Records from a collection:
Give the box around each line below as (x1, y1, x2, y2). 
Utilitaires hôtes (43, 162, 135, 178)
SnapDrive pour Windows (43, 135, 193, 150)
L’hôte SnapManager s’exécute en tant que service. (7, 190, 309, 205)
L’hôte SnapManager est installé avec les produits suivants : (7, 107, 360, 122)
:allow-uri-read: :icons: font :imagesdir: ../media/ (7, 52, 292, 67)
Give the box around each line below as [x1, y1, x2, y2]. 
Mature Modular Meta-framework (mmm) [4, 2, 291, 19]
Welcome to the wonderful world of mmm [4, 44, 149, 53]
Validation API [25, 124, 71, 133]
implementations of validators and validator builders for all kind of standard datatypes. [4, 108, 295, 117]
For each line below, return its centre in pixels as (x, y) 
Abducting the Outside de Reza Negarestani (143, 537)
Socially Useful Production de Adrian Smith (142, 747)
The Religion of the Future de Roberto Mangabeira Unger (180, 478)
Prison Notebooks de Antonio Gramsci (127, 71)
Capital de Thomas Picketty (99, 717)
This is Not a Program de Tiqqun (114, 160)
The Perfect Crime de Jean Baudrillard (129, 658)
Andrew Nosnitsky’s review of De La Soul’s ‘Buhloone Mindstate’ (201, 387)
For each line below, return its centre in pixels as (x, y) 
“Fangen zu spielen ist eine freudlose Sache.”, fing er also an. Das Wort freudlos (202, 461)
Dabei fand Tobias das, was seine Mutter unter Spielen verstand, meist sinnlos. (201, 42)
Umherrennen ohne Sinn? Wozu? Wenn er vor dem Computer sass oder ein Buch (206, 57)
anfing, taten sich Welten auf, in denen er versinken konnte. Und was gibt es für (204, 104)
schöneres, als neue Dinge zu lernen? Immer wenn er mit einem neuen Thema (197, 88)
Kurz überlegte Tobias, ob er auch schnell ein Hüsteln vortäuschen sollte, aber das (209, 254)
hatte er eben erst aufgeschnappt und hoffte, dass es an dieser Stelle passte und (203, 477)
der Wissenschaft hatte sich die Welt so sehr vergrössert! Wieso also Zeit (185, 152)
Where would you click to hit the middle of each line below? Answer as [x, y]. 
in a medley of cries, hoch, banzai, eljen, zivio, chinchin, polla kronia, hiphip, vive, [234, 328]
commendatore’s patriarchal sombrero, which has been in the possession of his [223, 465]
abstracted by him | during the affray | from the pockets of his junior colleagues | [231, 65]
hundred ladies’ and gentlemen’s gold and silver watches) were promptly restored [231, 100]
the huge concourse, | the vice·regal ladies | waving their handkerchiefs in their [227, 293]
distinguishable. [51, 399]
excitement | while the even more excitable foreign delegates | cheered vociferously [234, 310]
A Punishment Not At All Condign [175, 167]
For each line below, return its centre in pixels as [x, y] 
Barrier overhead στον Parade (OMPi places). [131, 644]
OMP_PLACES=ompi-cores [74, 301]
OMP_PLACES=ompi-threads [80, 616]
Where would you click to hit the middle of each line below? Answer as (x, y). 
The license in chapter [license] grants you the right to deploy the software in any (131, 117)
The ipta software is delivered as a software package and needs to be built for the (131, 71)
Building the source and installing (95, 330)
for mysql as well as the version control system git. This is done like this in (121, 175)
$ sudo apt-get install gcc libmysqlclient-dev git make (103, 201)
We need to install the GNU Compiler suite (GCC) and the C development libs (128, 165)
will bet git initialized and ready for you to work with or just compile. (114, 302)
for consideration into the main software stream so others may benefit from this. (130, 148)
==
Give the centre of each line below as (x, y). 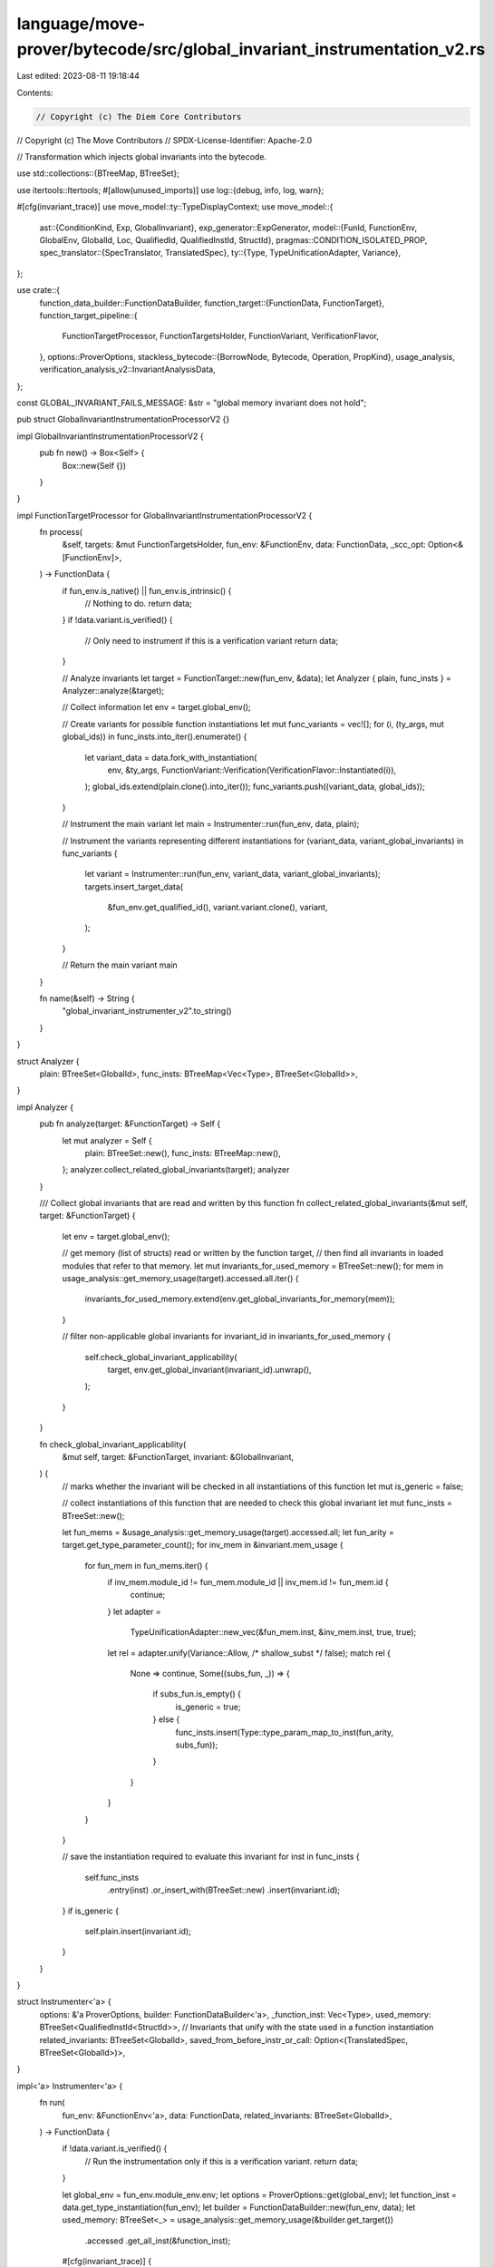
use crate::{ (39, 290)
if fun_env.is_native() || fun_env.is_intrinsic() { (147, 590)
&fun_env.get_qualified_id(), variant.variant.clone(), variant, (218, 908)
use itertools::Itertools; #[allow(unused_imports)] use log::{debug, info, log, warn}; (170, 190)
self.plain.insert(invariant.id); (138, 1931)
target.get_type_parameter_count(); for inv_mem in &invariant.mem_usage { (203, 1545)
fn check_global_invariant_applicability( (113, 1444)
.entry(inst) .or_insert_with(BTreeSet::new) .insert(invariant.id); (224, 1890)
--
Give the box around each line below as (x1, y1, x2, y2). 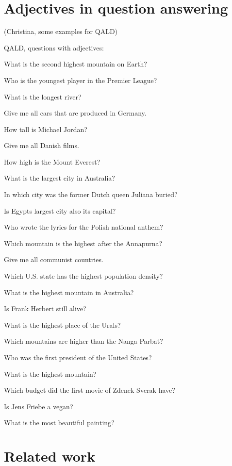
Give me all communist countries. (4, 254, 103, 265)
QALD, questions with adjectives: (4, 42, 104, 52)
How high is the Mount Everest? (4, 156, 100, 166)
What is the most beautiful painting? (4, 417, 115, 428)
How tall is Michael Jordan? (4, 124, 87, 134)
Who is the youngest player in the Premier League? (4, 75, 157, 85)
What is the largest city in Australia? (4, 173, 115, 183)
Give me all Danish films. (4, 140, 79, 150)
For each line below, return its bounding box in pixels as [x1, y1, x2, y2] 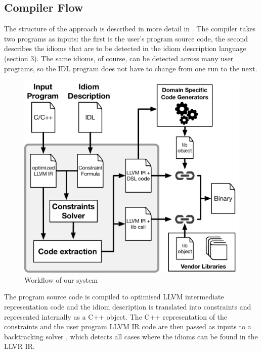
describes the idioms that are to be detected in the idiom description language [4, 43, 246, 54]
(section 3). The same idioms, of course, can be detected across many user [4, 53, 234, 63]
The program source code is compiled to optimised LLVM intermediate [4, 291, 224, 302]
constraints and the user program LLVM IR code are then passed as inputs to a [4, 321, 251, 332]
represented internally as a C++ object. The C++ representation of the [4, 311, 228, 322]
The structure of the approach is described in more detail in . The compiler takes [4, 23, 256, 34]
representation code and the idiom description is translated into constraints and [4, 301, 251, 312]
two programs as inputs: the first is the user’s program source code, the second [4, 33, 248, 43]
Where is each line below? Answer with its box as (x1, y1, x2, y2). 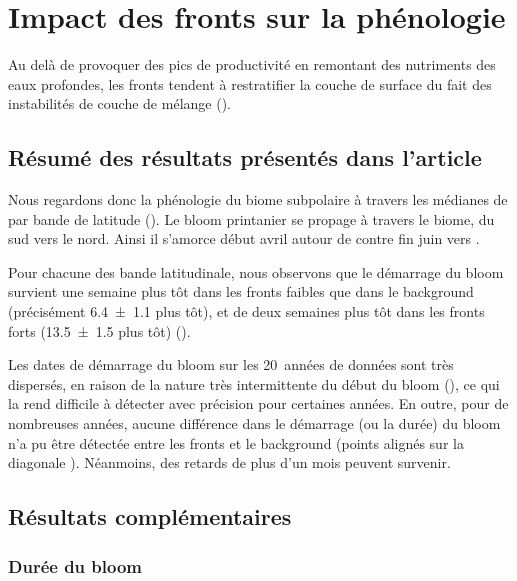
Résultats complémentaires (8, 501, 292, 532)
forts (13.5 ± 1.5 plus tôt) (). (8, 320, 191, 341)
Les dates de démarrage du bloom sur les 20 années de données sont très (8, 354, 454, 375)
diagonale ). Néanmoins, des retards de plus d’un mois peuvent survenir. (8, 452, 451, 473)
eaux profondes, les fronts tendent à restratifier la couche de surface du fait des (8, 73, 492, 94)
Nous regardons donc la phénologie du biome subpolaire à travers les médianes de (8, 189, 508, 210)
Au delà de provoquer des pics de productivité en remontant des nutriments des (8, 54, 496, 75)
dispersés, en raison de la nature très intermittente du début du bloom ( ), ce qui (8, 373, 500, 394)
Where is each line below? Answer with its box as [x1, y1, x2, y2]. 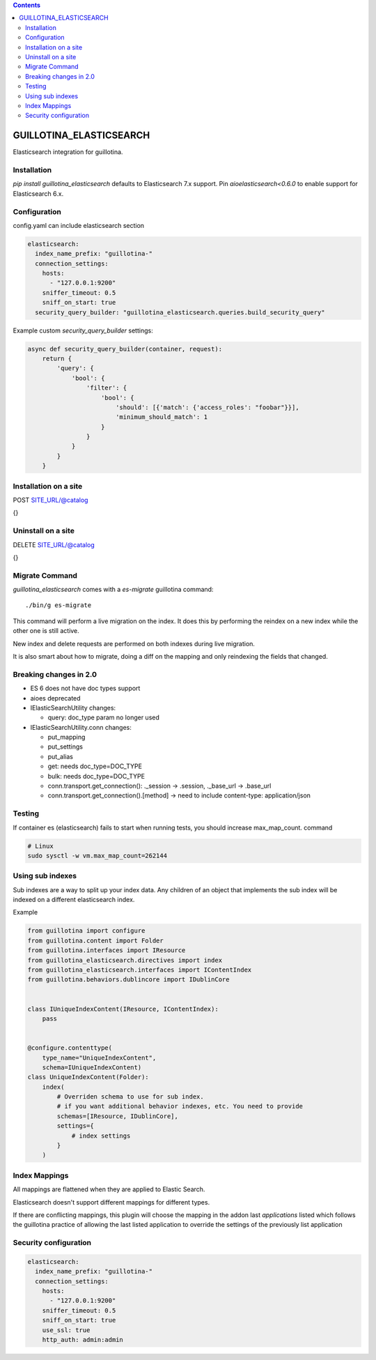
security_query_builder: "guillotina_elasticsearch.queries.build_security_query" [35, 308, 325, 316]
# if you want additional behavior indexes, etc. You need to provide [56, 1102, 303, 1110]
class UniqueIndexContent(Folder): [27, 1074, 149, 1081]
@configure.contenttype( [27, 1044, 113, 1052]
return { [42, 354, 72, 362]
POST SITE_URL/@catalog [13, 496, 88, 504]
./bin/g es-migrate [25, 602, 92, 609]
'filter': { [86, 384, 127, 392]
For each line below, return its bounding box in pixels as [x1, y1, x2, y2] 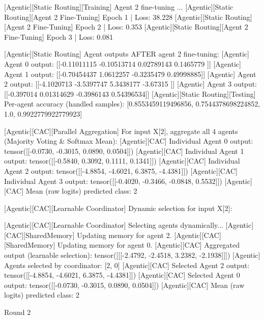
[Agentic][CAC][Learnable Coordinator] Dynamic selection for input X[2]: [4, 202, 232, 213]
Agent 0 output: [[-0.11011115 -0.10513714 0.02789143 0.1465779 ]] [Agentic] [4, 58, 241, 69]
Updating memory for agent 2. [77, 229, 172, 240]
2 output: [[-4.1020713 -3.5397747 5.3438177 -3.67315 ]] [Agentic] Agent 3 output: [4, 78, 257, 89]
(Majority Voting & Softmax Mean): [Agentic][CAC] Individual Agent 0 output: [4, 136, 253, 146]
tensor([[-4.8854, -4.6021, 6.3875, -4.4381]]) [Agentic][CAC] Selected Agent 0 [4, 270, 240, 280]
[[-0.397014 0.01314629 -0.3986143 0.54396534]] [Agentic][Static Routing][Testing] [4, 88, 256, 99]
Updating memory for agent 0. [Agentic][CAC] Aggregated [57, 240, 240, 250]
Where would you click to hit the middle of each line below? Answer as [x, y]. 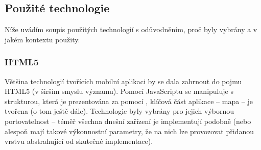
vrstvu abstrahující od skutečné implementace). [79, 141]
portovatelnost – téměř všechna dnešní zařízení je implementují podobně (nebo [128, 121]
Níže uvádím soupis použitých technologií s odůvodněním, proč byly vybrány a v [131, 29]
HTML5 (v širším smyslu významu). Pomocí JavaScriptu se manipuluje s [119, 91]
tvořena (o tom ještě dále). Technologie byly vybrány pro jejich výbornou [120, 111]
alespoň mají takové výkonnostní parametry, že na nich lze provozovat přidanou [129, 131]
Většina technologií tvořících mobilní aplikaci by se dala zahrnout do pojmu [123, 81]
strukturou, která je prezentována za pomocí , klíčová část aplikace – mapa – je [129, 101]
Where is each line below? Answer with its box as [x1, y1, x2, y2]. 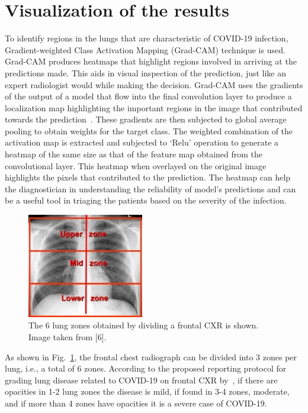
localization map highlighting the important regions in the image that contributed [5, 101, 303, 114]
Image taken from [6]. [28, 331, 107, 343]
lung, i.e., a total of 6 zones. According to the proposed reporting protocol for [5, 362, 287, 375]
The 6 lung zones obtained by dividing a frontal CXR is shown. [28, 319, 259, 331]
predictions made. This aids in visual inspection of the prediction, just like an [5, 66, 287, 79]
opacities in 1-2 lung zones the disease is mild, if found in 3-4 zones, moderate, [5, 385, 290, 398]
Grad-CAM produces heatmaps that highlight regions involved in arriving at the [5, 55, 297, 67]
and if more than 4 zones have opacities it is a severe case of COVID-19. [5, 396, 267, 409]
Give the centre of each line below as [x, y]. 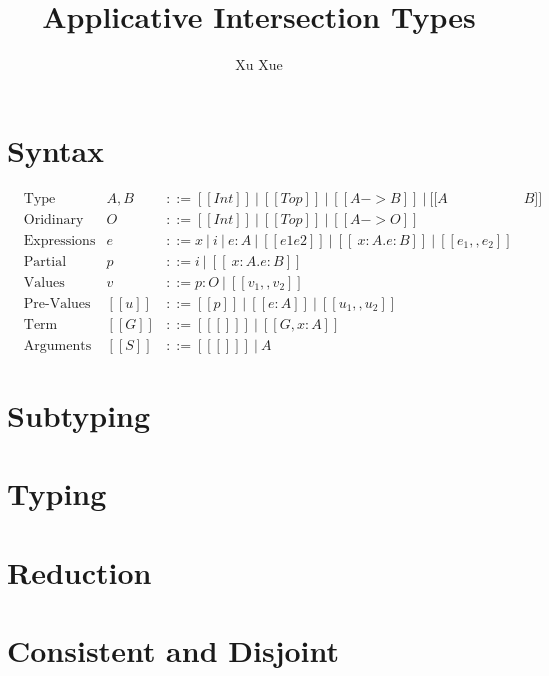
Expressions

ACTION ITEM —
Looking at the records above, state the number of lines where the word "source" occurs, and write nothing beyond it.

ANSWER TO THIS TASK —
3